A prison where the sky was perpetually grey.
And unlike Konoha, with its warmth, its blue skies, and its serene streets, Amegakure was drowning.
The citizens were a reflection of their city. Silent, furtive forms scurried through the streets below, their heads bent beneath hoods or improvised umbrellas, their footsteps swift, their shoulders bent as if anticipating some unseen danger at any given moment.
No children playing in the streets, no vendors loudly hawking their wares, no laughter.
Just the relentless rain.
Kagerō shivered ever so slightly as a cold drop of water trickled down his cheek. The nun carrying him didn't flinch. She walked with determination, her expression set in tired resignation as if she had long since given up trying to battle the city's perpetual gloom.

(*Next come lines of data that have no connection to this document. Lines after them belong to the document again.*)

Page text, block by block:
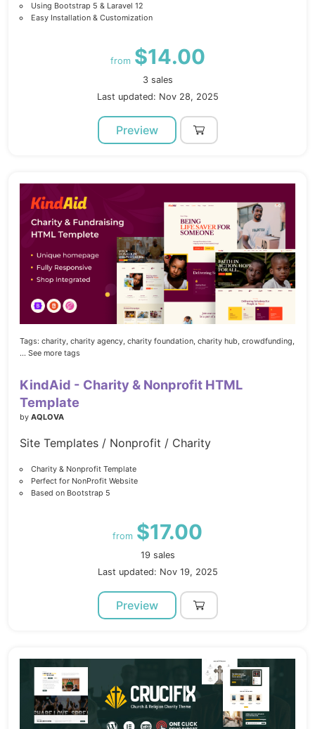
Using Bootstrap 5 & Laravel 12
Easy Installation & Customization
from $14.00
3 sales
Last updated: Nov 28, 2025
Preview
Tags: charity, charity agency, charity foundation, charity hub, crowdfunding,
... See more tags
KindAid - Charity & Nonprofit HTML
Template
by AQLOVA
Site Templates / Nonprofit / Charity
Charity & Nonprofit Template
Perfect for NonProfit Website
Based on Bootstrap 5
from $17.00
19 sales
Last updated: Nov 19, 2025
Preview
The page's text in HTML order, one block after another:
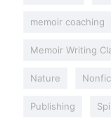
memoir coaching
Memoir Writing
Nature
Publishing
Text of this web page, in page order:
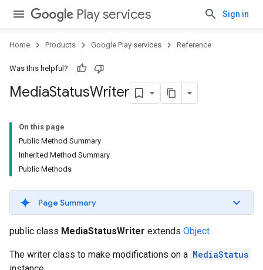
Play services Sign in
Home Products Google Play services Reference
Was this helpful?
MediaStatusWriter
On this page
Public Method Summary
Inherited Method Summary
Public Methods
Page Summary
public class MediaStatusWriter extends Object
The writer class to make modifications on a MediaStatus
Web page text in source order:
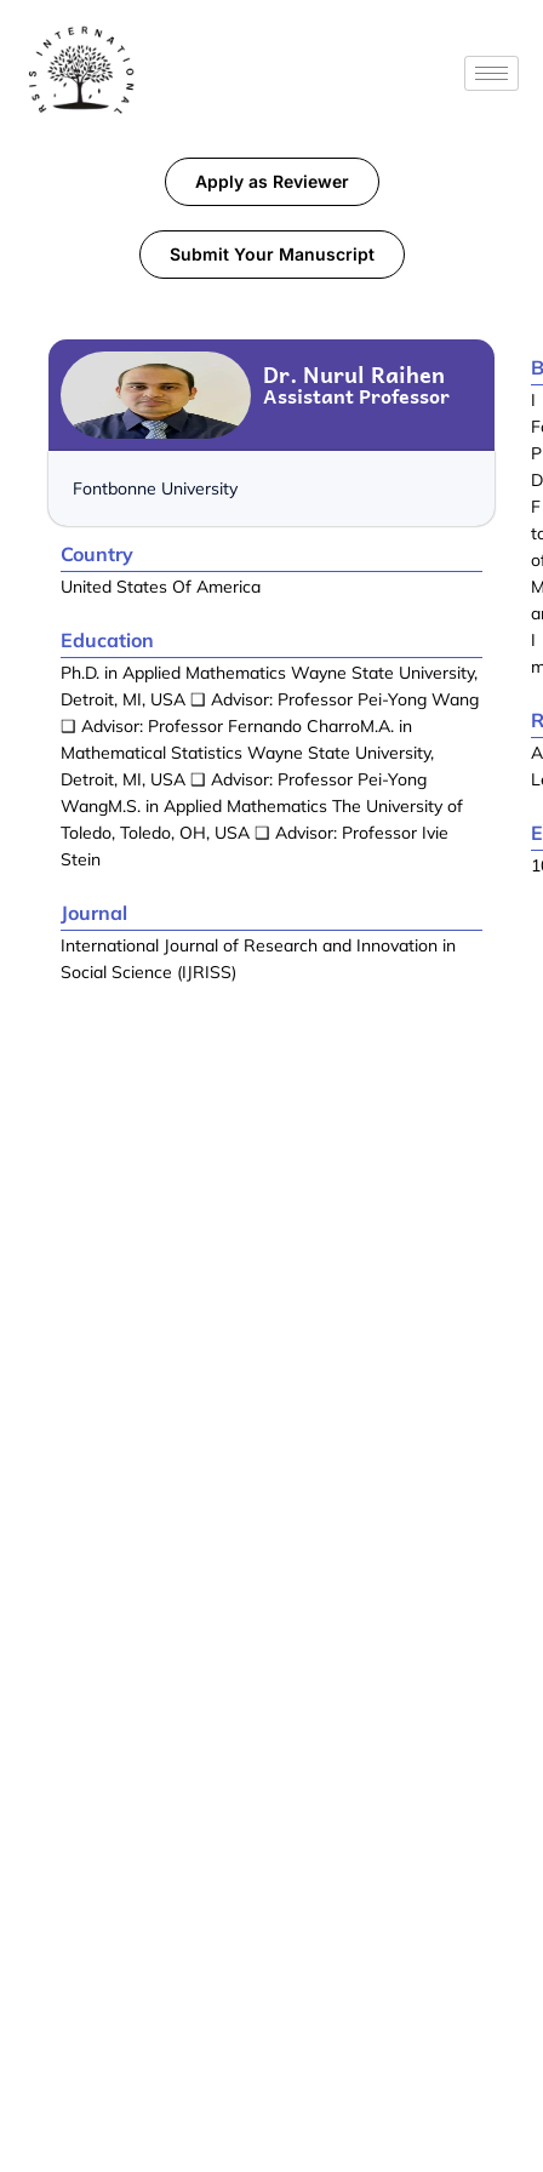
Apply as Reviewer
Submit Your Manuscript
Dr. Nurul Raihen
Assistant Professor
Fontbonne University
Country
United States Of America
Education
Ph.D. in Applied Mathematics Wayne State University,
Detroit, MI, USA ❑ Advisor: Professor Pei-Yong Wang
❑ Advisor: Professor Fernando CharroM.A. in
Mathematical Statistics Wayne State University,
Detroit, MI, USA ❑ Advisor: Professor Pei-Yong
WangM.S. in Applied Mathematics The University of
Toledo, Toledo, OH, USA ❑ Advisor: Professor Ivie
Stein
Journal
International Journal of Research and Innovation in
Social Science (IJRISS)
I
I
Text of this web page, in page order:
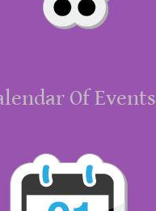
Of Events
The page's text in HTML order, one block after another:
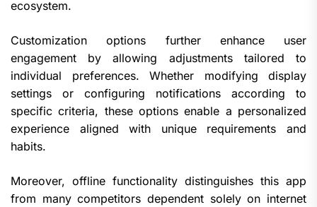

They moved past a row of buildings, where rusty pipes ejaculated water, forming murky streams that mingled with the muck in the alleys. In one of these, Kagerō's hazy vision picked up a man huddled under a shabby cloak, his body half-immersed in a puddle. He didn't stir.
Nobody checked to see if he was alive.
Amegakure was a cemetery where the dead were not buried.
This was home now.
A universe of cold rain, steel, and silence.
Kagerō allowed his small fingers to weakly clutch the material of the nun's robes, his baby brain still not able to fully comprehend everything.
But one idea planted itself deep within his soul.